Current Fee Schedule
My comprehensive initial evaluation (IE) and treatments are simply based upon an hourly rate of $150.00.
I only evaluate and treat one patient at a time. Each treatment session is designed to maximize benefit and minimize weekly visits to one as opposed to 2-3/week at other physical therapy facilities where a repetitive co-pay may exceed the cost of one treatment at my office.
Therefore, the majority of my patients only require a single one-hour visit/week unless they present in an acute stage following surgery or if a longer treatment is requested by the patient due to the presence of additional issues.
One Hour Treatment = $150.00
Each treatment includes a discussion prior to and after the session as well as education and instruction in preventative techniques, education, ergonomics, proper sleep and driving positions and progression of the therapeutic exercise program to be performed at home with video support.

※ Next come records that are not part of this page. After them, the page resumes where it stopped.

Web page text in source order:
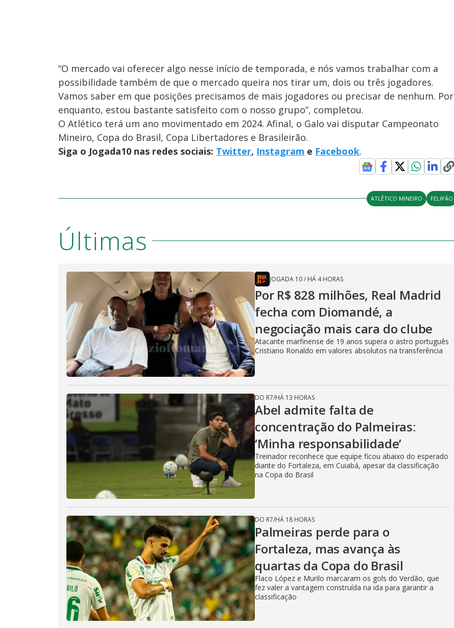
“O mercado vai oferecer algo nesse início de temporada, e nós vamos trabalhar com a
possibilidade também de que o mercado queira nos tirar um, dois ou três jogadores.
Vamos saber em que posições precisamos de mais jogadores ou precisar de nenhum. Por
enquanto, estou bastante satisfeito com o nosso grupo”, completou.
O Atlético terá um ano movimentado em 2024. Afinal, o Galo vai disputar Campeonato
Mineiro, Copa do Brasil, Copa Libertadores e Brasileirão.
Siga o Jogada10 nas redes sociais: Twitter, Instagram e Facebook.
ATLÉTICO MINEIRO FELIPÃO
Últimas
JOGADA 10/ HÁ 4 HORAS
Por R$ 828 milhões, Real Madrid
fecha com Diomandé, a
negociação mais cara do clube
Atacante marfinense de 19 anos supera o astro português
Cristiano Ronaldo em valores absolutos na transferência
DO R7/HÁ 13 HORAS
Abel admite falta de
concentração do Palmeiras:
‘Minha responsabilidade’
Treinador reconhece que equipe ficou abaixo do esperado
diante do Fortaleza, em Cuiabá, apesar da classificação
na Copa do Brasil
DO R7/HÁ 18 HORAS
Palmeiras perde para o
Fortaleza, mas avança às
quartas da Copa do Brasil
Flaco López e Murilo marcaram os gols do Verdão, que
fez valer a vantagem construída na ida para garantir a
classificação

My office does not have a gym nor any exercise machines as my primary therapeutic approach utilizes my head and hands. Adjunctive modalities as well as dry-needling are included without additional cost, which may not be the case at other facilities.
If you belong to a gym I will review your entire exercise program and may recommend adding or eliminating specific components.
The fee for the initial three hour Comprehensive IE is $450.00 and PLEASE NOTE that it includes 1-2 additional hours during which I review your history, the obtained subjective & objective data provided by Jennifer, imaging reports and other associated dental & medical assessments, observing the associated CD images and finally self-typing the report at home, AT NO ADDITIONAL CHARGE. My report is not computer-generated from a software program.
I provide a superbill/invoice with the required specific diagnostic and treatment codes as well as the typed comprehensive report to submit to your insurance company for out-of-network reimbursement.
I strive to obtain pain reduction, postural improvement and increased active mobility within the first 6 visits or less at which time I perform a re-assessment and progress report.
I strongly recommend waiting until you receive my typed evaluation report, which includes the required evaluative and therapeutic codes, treatment paradigm as well as the initial recommended frequency and duration of treatments before submission to your insurance company for out-of-network reimbursement.
Payment is strongly preferred by check and is due on the day of the initial evaluation and each subsequent treatment.
Please feel free to compare my fees and the comprehensive manner in which I evaluate and treat each patient with other physical therapy facilities that may be physician-owned, part of a large corporate network, hospital-based or private.
Ask if your treatment will be 100% provided by a licensed physical therapist (PT) or in conjunction with a physical therapy assistant and/or aide.
In addition, ask if the PT will be performing hands-on treatment or just supervising a gym program and/or treating one or more other patients during your scheduled appointment.
Any of the above situations takes time and attention away from the treatment session that you have paid for.